In this project we will explore, segment and cluster the neighbourhoods in the city of **Toronto**. The neighbourhood data is not readily available on The Internet. However, a Wikipedia page exists that has all the information we need to explore and cluster the neighbourhoods in Toronto. 

In order to segment and cluster that information we will need to scrape the Wikipedia page and wrangle the data, clean it, and then read it into a pandas dataframe so that it is in a structured format.
 
Once the data is in a structured format, we will make the analysis to cluster the neighbourhoods.
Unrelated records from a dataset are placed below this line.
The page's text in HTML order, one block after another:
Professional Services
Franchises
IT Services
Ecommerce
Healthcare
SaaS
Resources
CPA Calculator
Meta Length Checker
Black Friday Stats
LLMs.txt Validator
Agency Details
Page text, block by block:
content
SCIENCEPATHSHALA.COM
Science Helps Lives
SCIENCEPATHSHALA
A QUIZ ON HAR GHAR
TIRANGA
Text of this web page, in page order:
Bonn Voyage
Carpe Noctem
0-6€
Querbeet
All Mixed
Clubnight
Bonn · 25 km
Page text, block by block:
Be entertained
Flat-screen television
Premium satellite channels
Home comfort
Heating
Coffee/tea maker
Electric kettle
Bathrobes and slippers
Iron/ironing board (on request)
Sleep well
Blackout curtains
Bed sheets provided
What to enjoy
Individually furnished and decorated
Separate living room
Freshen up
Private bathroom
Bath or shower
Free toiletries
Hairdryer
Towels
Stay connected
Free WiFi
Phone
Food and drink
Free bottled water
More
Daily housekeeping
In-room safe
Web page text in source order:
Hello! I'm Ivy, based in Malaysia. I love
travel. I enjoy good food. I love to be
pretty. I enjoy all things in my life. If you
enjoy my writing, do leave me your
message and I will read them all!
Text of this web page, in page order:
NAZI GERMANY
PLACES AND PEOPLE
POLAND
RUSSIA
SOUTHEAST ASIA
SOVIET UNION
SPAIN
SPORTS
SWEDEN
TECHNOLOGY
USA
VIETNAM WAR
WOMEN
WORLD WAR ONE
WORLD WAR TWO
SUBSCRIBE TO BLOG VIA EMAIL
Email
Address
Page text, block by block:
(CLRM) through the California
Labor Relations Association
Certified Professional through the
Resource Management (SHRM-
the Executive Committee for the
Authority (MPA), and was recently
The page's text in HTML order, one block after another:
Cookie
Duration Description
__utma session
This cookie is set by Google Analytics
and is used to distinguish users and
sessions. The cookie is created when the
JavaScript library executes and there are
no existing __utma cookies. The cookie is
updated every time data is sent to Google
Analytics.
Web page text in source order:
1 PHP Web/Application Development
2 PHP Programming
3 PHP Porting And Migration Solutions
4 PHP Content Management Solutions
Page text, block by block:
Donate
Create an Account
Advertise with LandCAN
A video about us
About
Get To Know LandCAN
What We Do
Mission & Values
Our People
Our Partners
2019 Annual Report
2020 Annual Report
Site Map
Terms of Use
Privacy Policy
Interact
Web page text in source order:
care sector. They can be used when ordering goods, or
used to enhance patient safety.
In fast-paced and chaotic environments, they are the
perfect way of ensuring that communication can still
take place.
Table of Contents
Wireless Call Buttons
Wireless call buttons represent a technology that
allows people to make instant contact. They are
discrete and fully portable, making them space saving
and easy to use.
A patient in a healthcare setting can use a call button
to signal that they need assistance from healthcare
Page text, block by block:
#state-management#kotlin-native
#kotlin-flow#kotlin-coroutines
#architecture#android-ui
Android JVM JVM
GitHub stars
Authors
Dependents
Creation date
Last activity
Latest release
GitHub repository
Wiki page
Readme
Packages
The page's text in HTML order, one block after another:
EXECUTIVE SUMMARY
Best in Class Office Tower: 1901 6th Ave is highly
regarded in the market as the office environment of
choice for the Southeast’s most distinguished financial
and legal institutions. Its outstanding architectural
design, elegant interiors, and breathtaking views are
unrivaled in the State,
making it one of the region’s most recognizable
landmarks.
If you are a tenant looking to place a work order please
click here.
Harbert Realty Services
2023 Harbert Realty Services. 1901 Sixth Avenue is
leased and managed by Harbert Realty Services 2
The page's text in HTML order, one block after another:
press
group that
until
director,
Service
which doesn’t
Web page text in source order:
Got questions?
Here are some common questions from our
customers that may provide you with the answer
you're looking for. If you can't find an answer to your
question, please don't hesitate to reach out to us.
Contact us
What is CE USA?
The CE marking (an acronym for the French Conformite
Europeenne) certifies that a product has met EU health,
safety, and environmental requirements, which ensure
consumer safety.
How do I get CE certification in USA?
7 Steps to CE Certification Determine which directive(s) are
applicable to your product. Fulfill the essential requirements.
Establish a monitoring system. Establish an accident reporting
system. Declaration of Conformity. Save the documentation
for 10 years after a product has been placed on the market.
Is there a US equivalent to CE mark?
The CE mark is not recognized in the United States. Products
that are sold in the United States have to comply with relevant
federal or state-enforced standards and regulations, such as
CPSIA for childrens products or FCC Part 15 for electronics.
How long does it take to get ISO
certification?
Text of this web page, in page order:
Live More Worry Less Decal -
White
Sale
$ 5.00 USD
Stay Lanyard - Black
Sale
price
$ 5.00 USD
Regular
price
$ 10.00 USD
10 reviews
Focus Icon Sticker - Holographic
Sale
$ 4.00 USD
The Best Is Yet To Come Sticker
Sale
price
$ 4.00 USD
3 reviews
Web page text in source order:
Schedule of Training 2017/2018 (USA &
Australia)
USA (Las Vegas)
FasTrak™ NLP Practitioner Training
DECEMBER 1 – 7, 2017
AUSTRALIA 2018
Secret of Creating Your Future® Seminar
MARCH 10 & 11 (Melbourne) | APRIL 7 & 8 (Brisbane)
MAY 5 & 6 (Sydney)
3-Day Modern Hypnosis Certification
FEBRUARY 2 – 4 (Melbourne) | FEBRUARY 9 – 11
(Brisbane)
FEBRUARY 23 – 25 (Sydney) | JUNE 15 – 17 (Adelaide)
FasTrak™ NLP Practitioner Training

You can find the link to the Wikipedia page [here](https://en.wikipedia.org/wiki/List_of_postal_codes_of_Canada:_M)

<div id='methodology' />

## Methodology

The methodology used to make the different clusters is the K-means method, which is one of the simplest and popular unsupervised machine learning algorithms.

The objective of K-means is to group similar datapoints and discover underlying patterns.  To achieve that, K-means looks for a fixed number (k) of clusters in a dataset.

We will fix a defined number of (k) clusters which refers to the number o centroids we need in the dataset. The centroids represent an imaginary centre of a cluster which is used to allocate each point to a cluster.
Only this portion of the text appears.